[04:55:40] <marostegui>	 Amir1: what you can do is rename them first and then drop 
[05:29:11] <marostegui>	 taavi: Can you retry in clouddb1016 and let me know if it works no? 
[05:38:16] <_joe_>	 Amir1: listen to marostegui, never EVER delete anything from a DB with such a command before you're 300% sure it works
[05:38:24] <_joe_>	 first rename, once that worked, drop
[06:02:31] <marostegui>	 I am switching es7 primary
[06:35:25] <jinxer-wm>	 FIRING: SystemdUnitFailed: wmf_auto_restart_prometheus-mysqld-exporter@x3.service on db1154:9100 - https://wikitech.wikimedia.org/wiki/Monitoring/check_systemd_state - https://grafana.wikimedia.org/d/g-AaZRFWk/systemd-status - https://alerts.wikimedia.org/?q=alertname%3DSystemdUnitFailed
[06:40:25] <jinxer-wm>	 RESOLVED: SystemdUnitFailed: wmf_auto_restart_prometheus-mysqld-exporter@x3.service on db1154:9100 - https://wikitech.wikimedia.org/wiki/Monitoring/check_systemd_state - https://grafana.wikimedia.org/d/g-AaZRFWk/systemd-status - https://alerts.wikimedia.org/?q=alertname%3DSystemdUnitFailed
[07:35:45] <marostegui>	 jynus: I want to start migrating sX or mX to 10.11, but I want to sync up with you regarding the backups there, is there any section I could start (i don't mind either sX or mX) with?
[07:41:08] <federico3>	 can I start kernel upgrades on s8 in eqiad?

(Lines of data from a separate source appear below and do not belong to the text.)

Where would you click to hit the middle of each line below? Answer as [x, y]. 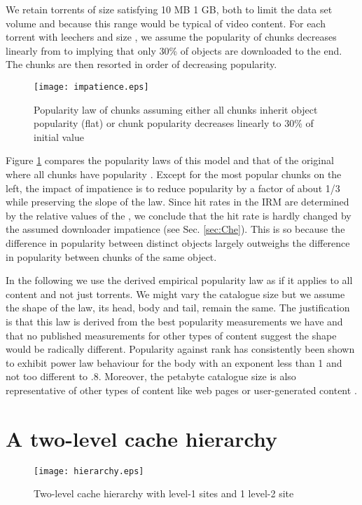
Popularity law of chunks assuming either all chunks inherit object [176, 109]
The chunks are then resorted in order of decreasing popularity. [141, 64]
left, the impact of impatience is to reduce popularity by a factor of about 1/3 [173, 188]
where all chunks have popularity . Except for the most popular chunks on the [174, 174]
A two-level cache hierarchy [141, 438]
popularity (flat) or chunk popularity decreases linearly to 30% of [174, 123]
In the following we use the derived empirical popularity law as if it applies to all [179, 280]
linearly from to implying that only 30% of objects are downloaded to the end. [174, 50]
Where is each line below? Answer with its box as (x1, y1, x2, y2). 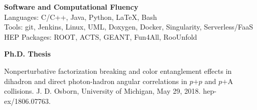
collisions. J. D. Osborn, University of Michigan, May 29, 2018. (4, 86, 201, 96)
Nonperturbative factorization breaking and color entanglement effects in (4, 65, 232, 76)
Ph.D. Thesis (4, 48, 51, 59)
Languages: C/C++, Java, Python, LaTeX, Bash (4, 11, 157, 22)
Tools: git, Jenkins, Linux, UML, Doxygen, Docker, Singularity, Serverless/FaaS (4, 21, 253, 32)
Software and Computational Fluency (4, 2, 139, 12)
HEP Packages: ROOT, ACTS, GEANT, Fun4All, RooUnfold (4, 31, 197, 42)
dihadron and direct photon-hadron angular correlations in (4, 75, 187, 86)
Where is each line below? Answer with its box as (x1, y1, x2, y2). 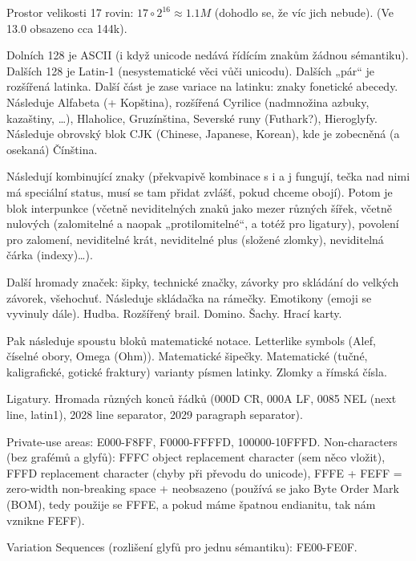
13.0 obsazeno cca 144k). (6, 19, 127, 36)
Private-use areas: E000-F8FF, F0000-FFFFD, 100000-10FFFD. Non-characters (6, 433, 398, 449)
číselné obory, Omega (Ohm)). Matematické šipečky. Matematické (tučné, (6, 348, 368, 364)
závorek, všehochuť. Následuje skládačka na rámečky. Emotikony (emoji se (6, 289, 372, 306)
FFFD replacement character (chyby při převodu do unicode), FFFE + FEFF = (6, 464, 402, 481)
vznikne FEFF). (6, 511, 85, 528)
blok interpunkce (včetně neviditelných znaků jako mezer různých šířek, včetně (6, 199, 392, 216)
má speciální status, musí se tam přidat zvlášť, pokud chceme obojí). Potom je (6, 183, 393, 200)
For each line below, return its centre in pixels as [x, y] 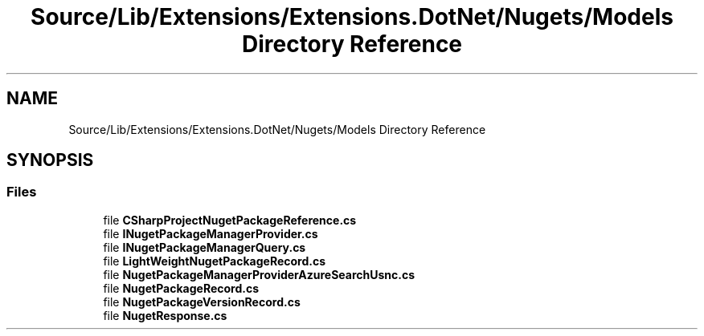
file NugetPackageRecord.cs [181, 288]
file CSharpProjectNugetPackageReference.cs [230, 220]
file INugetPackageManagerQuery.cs [205, 247]
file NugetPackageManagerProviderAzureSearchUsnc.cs [259, 274]
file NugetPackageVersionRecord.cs [202, 302]
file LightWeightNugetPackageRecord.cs [215, 261]
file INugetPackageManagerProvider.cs [211, 233]
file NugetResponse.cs [165, 315]

[07:45:19] <marostegui>	 +1
[07:49:29] <federico3>	 ok, thanks
[07:51:19] <jynus>	 marostegui: just start with any, I will handle anything
[07:53:09] <jynus>	 although we should test recovery to avoid a surprise like last time
[07:56:13] <jynus>	 FYI: Last snapshot for s8 at eqiad (db1171) taken on 2025-06-04 01:52:23 is 1216 GiB, but the previous one was 1587 GiB, a change of -23.3 %
[07:56:27] <jynus>	 Last snapshot for x3 at codfw (db2200) taken on 2025-06-04 07:00:30 is 334 GiB, but the previous one was 1351 GiB, a change of -75.3 %
[07:57:14] <marostegui>	 jynus: Yeah, do you want me to hold until you test the recovery?
[07:58:02] <jynus>	 no, the first one can go at the same time- we cannot test well if it is not migrated
[07:58:42] <jynus>	 but I wonder if you have any broken or spare host to test, e.g. a host you need to rebuild
[07:59:27] <marostegui>	 jynus: We don't have any at the moment (db1246 is still waiting for replacement) but we can just recover any for training purposes 
[08:00:13] <marostegui>	 jynus: Maybe I should start with one sX codfw because it doesn't have wiki replicas. Cause if I start with mX we have to upgrade the backpsource which is common to all mX sections 
[08:00:17] <jynus>	 So I say let's start with an easy section
[08:00:46] <jynus>	 first core hosts, last backups (we make a pause here for testing) and then progress after that
[08:01:20] <marostegui>	 jynus: sounds good, I will start with s6 codfw
[08:01:28] <jynus>	 ok to me
[08:01:47] <jynus>	 just expect some wait after completion of the first
[08:01:59] <jynus>	 then the rest should be able to be done with no waits
[08:02:00] <marostegui>	 of course
[08:02:44] <jynus>	 thanks to you for communicating so well
[08:11:59] <jynus>	 this allows me to reorganize the backups before any upgrade work on my side
[08:23:11] <jynus>	 marostegui: could s2 go after s6? I can do it in any order, but that would mean 0 changes on the current backup config
[08:24:19] <marostegui>	 jynus: Yeah, no problem at all
[08:31:30] <taavi>	 marostegui: the permissions still seem to be off. at least the `labsdbadmin` account is missing the ability to grant the `labsdbadmin` role
[08:31:44] <marostegui>	 taavi: Ah, I only worked on labsdbuser
[08:31:46] <marostegui>	 Let me check that one
[08:33:54] <marostegui>	 taavi: granted, recheck please
[08:34:37] <taavi>	 one second
[08:41:27] <taavi>	 the grants seem fine now, thanks! the maintain-dbusers script to create new users still doesn't see that it needs to backfill all those users, but that's on us to fix
[08:42:17] <marostegui>	 ok, I am waiting for now then
[08:42:24] <marostegui>	 have you tested both clouddb1016 and clouddb1020?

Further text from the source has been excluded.